■ WORK TO BE COMPLETED ■
Line count for "cards": tally the lines of the records below that contain it, and give only that number.

Source data:
====
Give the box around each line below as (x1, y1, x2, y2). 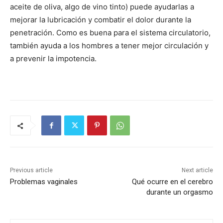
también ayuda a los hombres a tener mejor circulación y (10, 41, 209, 51)
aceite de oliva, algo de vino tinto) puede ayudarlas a (10, 2, 194, 12)
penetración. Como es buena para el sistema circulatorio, (10, 28, 211, 38)
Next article (181, 167, 213, 174)
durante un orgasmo (146, 188, 213, 197)
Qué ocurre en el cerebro (131, 177, 213, 187)
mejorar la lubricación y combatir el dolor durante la (10, 15, 191, 25)
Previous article (10, 167, 53, 174)
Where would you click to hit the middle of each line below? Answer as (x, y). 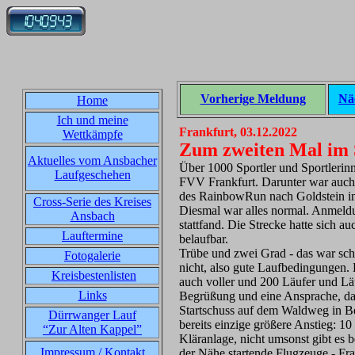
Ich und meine (92, 120)
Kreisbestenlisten (94, 275)
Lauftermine (92, 236)
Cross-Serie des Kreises (92, 202)
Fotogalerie (92, 256)
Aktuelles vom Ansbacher (92, 160)
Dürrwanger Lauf (92, 315)
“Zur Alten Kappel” (92, 329)
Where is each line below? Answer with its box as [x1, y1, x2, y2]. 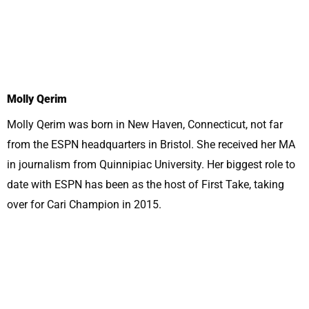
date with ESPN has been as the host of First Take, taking [7, 178, 284, 191]
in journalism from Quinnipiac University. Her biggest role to [7, 158, 295, 171]
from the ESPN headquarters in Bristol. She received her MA [7, 138, 295, 151]
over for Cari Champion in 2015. [7, 198, 161, 211]
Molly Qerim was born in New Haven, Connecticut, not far [7, 118, 283, 131]
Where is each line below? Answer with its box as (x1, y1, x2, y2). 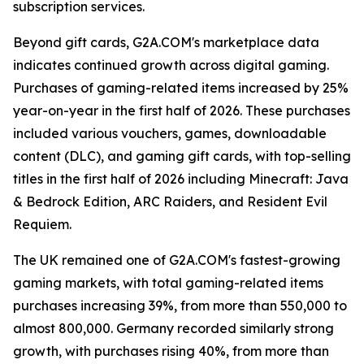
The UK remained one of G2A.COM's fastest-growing (13, 252, 340, 268)
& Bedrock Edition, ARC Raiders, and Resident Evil (13, 193, 327, 210)
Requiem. (13, 216, 71, 232)
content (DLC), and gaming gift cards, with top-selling (13, 148, 351, 164)
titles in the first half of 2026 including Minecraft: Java (13, 171, 349, 187)
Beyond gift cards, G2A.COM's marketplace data (13, 34, 319, 50)
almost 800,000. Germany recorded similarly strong (13, 320, 334, 336)
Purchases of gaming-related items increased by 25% (13, 80, 349, 96)
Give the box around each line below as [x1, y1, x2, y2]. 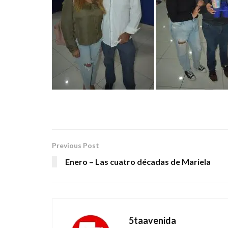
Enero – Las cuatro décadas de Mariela [65, 157, 211, 166]
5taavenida [129, 215, 176, 226]
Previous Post [52, 141, 99, 150]
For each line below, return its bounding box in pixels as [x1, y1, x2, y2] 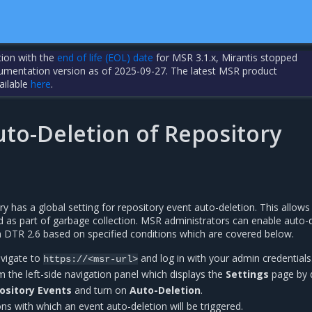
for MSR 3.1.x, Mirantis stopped [153, 51, 298, 64]
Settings [226, 267, 270, 281]
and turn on [72, 283, 130, 297]
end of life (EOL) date [57, 51, 154, 64]
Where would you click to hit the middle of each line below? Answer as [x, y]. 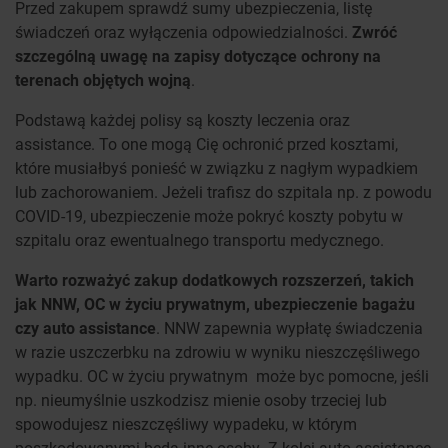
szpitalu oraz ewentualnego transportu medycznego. [199, 240]
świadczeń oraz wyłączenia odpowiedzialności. [183, 32]
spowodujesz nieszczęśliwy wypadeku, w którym [186, 424]
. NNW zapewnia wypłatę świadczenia [289, 328]
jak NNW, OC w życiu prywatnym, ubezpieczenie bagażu [215, 304]
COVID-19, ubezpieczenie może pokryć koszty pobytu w [209, 216]
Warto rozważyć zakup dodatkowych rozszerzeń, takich [214, 280]
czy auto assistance [85, 328]
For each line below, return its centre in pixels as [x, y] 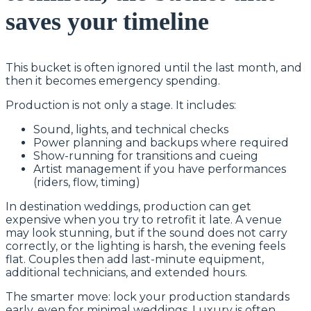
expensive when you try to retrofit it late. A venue [144, 219]
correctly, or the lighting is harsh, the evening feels [145, 246]
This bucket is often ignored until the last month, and [154, 67]
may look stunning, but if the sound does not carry [146, 233]
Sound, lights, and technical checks [131, 129]
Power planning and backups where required [161, 142]
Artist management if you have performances [160, 169]
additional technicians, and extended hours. [126, 272]
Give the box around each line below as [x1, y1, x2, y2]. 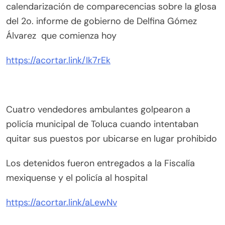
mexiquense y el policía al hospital [6, 172, 148, 184]
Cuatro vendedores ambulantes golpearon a [6, 103, 190, 116]
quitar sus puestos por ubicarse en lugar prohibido [6, 133, 217, 145]
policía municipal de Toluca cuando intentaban [6, 118, 198, 131]
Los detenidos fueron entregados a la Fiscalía [6, 157, 195, 170]
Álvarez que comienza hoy [6, 30, 117, 42]
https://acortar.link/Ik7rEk [6, 54, 110, 67]
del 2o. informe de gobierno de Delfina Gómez [6, 15, 197, 28]
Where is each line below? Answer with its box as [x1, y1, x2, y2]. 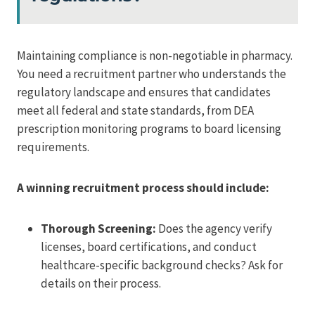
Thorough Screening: [41, 220, 156, 236]
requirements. [17, 139, 89, 155]
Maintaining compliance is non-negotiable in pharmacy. [17, 47, 292, 63]
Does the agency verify [156, 220, 272, 236]
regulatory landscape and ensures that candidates [17, 84, 271, 100]
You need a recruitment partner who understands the [17, 65, 286, 82]
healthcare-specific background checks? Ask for [41, 257, 283, 273]
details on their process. [41, 275, 161, 291]
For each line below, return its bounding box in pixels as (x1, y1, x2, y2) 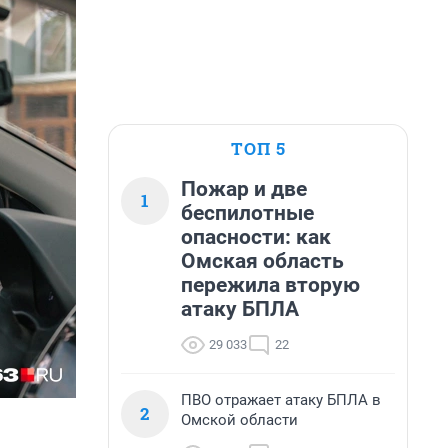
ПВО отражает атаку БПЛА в (181, 391, 381, 409)
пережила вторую (181, 273, 360, 297)
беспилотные (181, 201, 314, 225)
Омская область (181, 249, 344, 273)
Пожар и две (181, 177, 307, 201)
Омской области (181, 411, 298, 429)
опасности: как (181, 225, 331, 249)
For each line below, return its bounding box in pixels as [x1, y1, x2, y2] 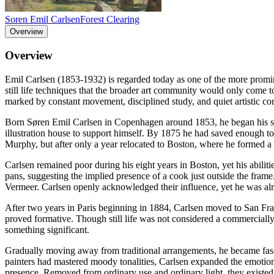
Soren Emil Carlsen [5, 13, 80, 24]
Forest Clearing [80, 13, 139, 24]
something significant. [5, 224, 89, 235]
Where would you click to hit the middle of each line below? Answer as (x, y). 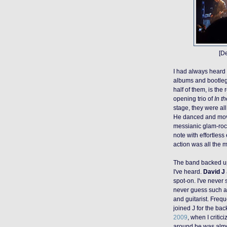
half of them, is (194, 90)
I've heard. (188, 172)
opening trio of (194, 99)
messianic (187, 126)
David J (214, 172)
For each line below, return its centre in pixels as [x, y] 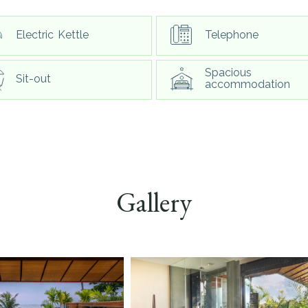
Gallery [154, 202]
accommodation [247, 84]
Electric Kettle [52, 34]
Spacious [228, 73]
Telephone [232, 34]
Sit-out [33, 78]
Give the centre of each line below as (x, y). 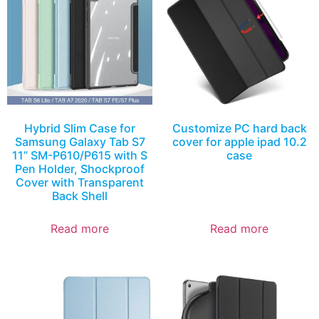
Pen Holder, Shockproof (80, 168)
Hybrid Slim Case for (80, 128)
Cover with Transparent (80, 182)
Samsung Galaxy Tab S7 (80, 141)
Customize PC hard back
====
■ EXPECTED OUTPUT ■
2